The lines below, from the one containing "Oxford. [10, 105, 54, 122]" through the one containing "community in Buenos Aires. (298, 170)", should be set down exactly, with no pictures and nothing else.

(Data excerpts)
┄┄┄┄┄┄┄┄┄┄┄┄┄┄┄┄┄┄┄┄

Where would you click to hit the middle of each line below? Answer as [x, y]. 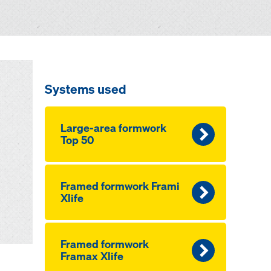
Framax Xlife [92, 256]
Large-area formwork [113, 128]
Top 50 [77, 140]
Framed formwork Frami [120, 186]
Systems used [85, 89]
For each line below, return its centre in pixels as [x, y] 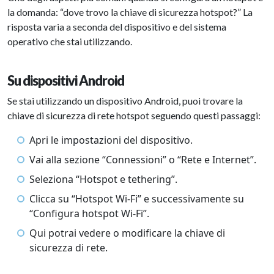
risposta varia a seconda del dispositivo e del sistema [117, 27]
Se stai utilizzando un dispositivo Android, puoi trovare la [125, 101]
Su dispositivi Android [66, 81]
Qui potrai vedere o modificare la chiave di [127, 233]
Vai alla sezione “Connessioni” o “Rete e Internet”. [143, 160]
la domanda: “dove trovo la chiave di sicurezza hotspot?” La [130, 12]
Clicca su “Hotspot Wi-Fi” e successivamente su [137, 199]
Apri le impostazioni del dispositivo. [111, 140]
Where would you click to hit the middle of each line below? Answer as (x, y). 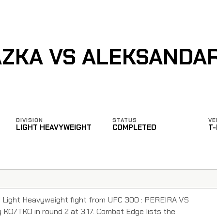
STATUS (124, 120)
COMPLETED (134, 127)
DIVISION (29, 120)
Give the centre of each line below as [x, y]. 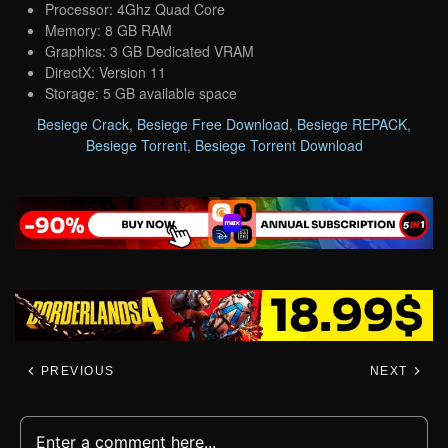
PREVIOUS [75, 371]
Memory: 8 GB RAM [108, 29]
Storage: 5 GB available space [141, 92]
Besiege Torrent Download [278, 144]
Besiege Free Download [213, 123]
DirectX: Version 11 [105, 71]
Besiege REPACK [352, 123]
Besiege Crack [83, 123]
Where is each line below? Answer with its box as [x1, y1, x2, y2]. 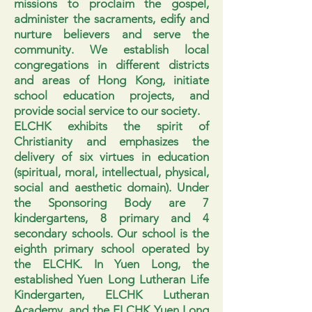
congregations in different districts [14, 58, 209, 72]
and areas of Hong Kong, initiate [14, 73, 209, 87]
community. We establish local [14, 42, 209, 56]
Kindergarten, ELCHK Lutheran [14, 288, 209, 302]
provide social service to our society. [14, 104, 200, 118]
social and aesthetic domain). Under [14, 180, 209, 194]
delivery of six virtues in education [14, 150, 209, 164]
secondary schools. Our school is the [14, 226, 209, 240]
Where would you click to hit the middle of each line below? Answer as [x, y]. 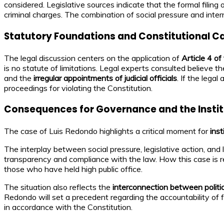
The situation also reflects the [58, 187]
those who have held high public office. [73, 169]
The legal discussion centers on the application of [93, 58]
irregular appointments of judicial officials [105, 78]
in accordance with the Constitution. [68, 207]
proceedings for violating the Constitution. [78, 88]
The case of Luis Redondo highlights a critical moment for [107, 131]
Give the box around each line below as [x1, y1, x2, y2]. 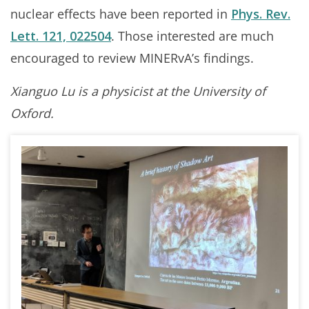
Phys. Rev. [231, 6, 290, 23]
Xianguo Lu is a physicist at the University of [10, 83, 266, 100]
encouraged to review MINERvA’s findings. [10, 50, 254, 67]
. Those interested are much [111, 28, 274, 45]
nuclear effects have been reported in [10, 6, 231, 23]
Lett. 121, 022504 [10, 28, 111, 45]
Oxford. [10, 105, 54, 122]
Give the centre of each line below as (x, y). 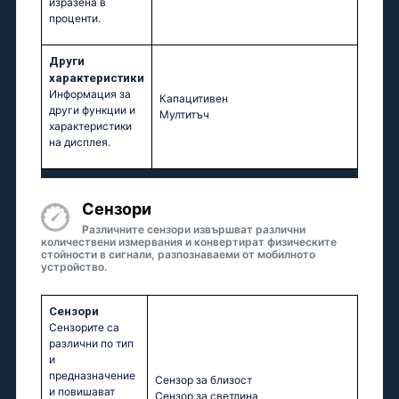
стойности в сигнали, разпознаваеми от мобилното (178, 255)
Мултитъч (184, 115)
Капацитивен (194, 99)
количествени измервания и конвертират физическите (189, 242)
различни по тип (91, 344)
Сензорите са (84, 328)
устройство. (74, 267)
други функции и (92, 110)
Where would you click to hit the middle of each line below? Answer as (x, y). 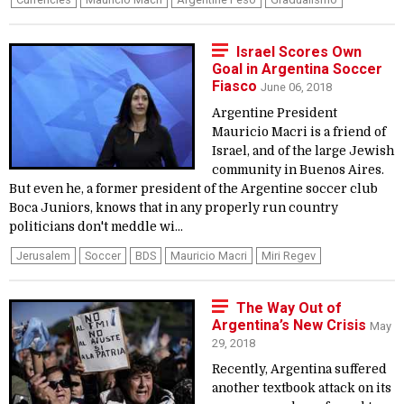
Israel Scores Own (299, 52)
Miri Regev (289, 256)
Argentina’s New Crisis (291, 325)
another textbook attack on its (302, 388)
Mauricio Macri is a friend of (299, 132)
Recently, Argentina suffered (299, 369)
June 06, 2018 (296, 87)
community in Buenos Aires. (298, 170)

┄┄┄┄┄┄┄┄┄┄┄┄┄┄┄┄┄┄┄┄

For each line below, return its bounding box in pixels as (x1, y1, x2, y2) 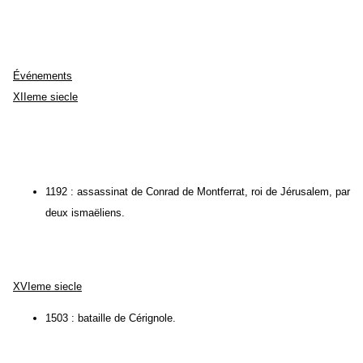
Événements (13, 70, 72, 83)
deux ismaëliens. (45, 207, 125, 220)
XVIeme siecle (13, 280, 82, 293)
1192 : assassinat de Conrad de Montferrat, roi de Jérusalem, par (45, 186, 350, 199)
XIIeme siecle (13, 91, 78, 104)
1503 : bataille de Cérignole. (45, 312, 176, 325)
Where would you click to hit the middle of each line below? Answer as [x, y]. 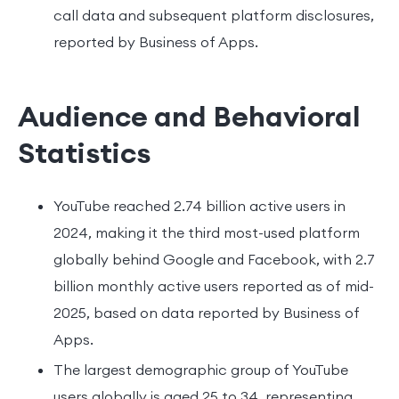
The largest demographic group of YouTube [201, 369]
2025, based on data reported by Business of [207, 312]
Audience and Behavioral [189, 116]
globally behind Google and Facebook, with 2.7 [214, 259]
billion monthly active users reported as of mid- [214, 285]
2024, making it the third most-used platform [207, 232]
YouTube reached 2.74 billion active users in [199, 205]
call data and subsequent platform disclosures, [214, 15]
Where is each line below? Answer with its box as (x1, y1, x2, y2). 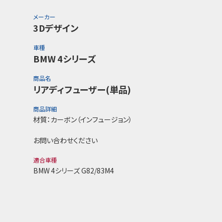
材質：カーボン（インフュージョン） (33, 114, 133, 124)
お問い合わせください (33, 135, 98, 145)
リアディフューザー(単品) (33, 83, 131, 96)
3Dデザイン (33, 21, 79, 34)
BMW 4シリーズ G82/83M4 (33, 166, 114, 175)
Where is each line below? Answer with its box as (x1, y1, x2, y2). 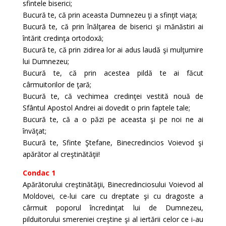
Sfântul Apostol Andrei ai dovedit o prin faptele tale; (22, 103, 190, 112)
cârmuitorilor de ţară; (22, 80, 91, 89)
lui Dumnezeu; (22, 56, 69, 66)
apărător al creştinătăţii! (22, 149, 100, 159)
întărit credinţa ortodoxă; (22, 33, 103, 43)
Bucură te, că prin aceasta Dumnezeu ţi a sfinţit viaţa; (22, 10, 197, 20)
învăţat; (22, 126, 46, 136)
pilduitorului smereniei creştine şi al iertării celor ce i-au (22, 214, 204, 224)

┄┄┄┄┄┄┄┄┄┄┄┄┄┄┄┄┄┄┄┄

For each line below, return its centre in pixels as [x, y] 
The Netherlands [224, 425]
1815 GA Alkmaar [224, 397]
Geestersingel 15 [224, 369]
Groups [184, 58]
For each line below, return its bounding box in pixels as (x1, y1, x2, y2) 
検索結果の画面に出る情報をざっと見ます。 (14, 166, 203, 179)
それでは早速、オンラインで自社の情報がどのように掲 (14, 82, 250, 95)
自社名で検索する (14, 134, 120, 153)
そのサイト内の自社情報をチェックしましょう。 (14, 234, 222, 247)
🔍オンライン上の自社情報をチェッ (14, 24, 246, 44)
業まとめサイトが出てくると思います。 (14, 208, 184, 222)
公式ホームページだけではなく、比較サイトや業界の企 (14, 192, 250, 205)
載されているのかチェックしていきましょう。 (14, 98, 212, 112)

┄┄┄┄┄┄┄┄┄┄┄┄┄┄┄┄┄┄┄┄

• [RESPONSE BOX]:
Oxford. [10, 105, 54, 122]
Give the centre of each line below as (x, y). 
стойности в сигнали, разпознаваеми от мобилното (178, 255)
Мултитъч (184, 115)
Капацитивен (194, 99)
количествени измервания и конвертират физическите (189, 242)
различни по тип (91, 344)
Сензорите са (84, 328)
устройство. (74, 267)
други функции и (92, 110)
Where would you click to hit the middle of each line below? Answer as (x, y). 
Israel Scores Own (299, 52)
Miri Regev (289, 256)
Argentina’s New Crisis (291, 325)
another textbook attack on its (302, 388)
Mauricio Macri is a friend of (299, 132)
Recently, Argentina suffered (299, 369)
June 06, 2018 (296, 87)
community in Buenos Aires. (298, 170)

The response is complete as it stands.